Descriptions of categories for tools in the scRNA-tools database.
| Phase | Category | Description |
|---|---|---|
| Phase 1 | Alignment | Alignment of sequencing reads to a reference |
| Phase 1 | Assembly | Tools that perform assembly of scRNA-seq reads |
| Phase 1 | UMIs | Processing of Unique Molecular Identifiers |
| Phase 1 | Quantification | Quantification of expression from reads |
| Phase 2 | Quality Control | Removal of low-quality cells |
| Phase 2 | Gene Filtering | Removal of lowly expressed or otherwise uninformative genes |
| Phase 2 | Imputation | Estimation of expression where zeros have been observed |
| Phase 2 | Normalisation | Removal of unwanted variation that may affect results |
| Phase 2 | Cell Cycle | Assignment or correction of stages of the cell cycle, or other uses of cell cycle genes, or genes associated with similar processes |
| Phase 3 | Classification | Assignment of cell types based on a reference dataset |
| Phase 3 | Clustering | Unsupervised grouping of cells based on expression profiles |
| Phase 3 | Ordering | Ordering of cells along a trajectory |
| Phase 3 | Rare Cells | Identification of rare cell populations |
| Phase 3 | Stem Cells | Identification of cells with stem-like characteristics |
| Phase 4 | Differential Expression | Testing of differential expression across groups of cells |
| Phase 4 | Expression Patterns | Detection of genes that change expression across a trajectory |
| Phase 4 | Gene Networks | Identification or use of co-regulated gene networks |
| Phase 4 | Gene Sets | Testing for over representation or other uses of annotated gene sets |
| Phase 4 | Marker Genes | Identification or use of genes that mark cell populations |
| Multiple | Dimensionality Reduction | Projection of cells into a lower dimensional space |
| Multiple | Interactive | Tools with an interactive component or a graphical user interface |
| Multiple | Variable Genes | Identifcation or use of highly (or lowly) variable genes |
| Multiple | Visualisation | Functions for visualising some aspect of scRNA-seq data or analysis |
| Other | Allele Specific | Detection of allele-specific expression |
| Other | Alternative Splicing | Detection of alternative splicing |
| Other | Haplotypes | Use or assignment of haplotypes |
| Other | Immune | Assignment of receptor sequences and immune cell clonality |
| Other | Integration | Combining of scRNA-seq datasets or integration with other single-cell data types |
| Other | Modality | Identification or use of modality in gene expression |
| Other | Simulation | Generation of synthetic scRNA-seq datasets |
| Other | Transformation | Transformation between expression levels and some other measure |
| Other | Variants | Detection or use of nucleotide variants |
Fig 3(A) Categories of tools in the scRNA-tools database.
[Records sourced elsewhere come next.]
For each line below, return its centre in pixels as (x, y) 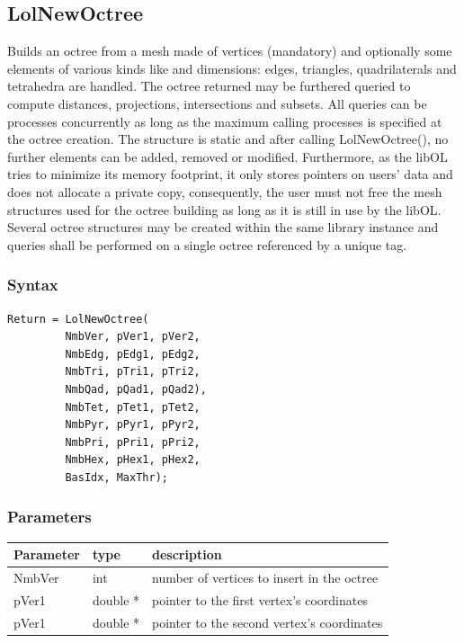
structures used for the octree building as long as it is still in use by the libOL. (224, 209)
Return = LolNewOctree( (78, 319)
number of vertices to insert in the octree (265, 578)
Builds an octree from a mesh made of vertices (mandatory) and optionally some (230, 51)
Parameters (49, 517)
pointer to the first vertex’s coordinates (260, 599)
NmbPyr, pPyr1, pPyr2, (133, 425)
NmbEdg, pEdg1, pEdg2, (133, 354)
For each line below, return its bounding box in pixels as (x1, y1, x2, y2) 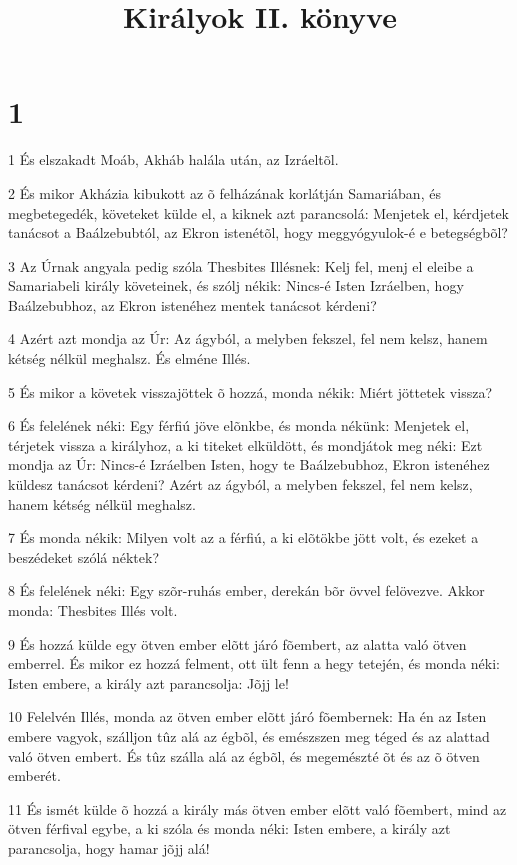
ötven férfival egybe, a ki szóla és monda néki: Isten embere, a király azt (8, 818, 451, 839)
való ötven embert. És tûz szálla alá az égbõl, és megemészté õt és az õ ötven (8, 745, 480, 766)
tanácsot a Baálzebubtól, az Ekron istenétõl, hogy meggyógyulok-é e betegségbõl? (8, 222, 508, 243)
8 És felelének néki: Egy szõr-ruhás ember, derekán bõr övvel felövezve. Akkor (8, 580, 485, 601)
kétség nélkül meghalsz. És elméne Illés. (8, 348, 251, 369)
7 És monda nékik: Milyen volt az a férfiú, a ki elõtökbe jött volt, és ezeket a (8, 527, 479, 548)
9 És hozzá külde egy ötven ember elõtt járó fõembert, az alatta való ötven (8, 633, 467, 654)
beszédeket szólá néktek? (8, 546, 160, 567)

Each tool can be assigned to multiple categories based on the tasks it can complete. Categories associated with multiple analysis phases (visualisation, dimensionality reduction) are among the most common, as are categories associated with the cell assignment phase (ordering, clustering). (B) Changes in analysis categories over time, comparing tools added before and after October 2016. There have been significant increases in the percentage of tools associated with visualisation, dimensionality reduction, gene networks and simulation. Categories including expression patterns, ordering and interactivity have seen relative decreases. (C) Changes in the percentage of tools associated with analysis phases over time. The percentage of tools involved in the data acquisition and data cleaning phases have increased, as have tools designed for alternative analysis tasks. The gene identification phase has seen a relative decrease in the number of tools. (D) The number of categories associated with each tools in the scRNA-tools database. The majority of tools perform few tasks. (E) Most tools that complete many tasks are relatively recent.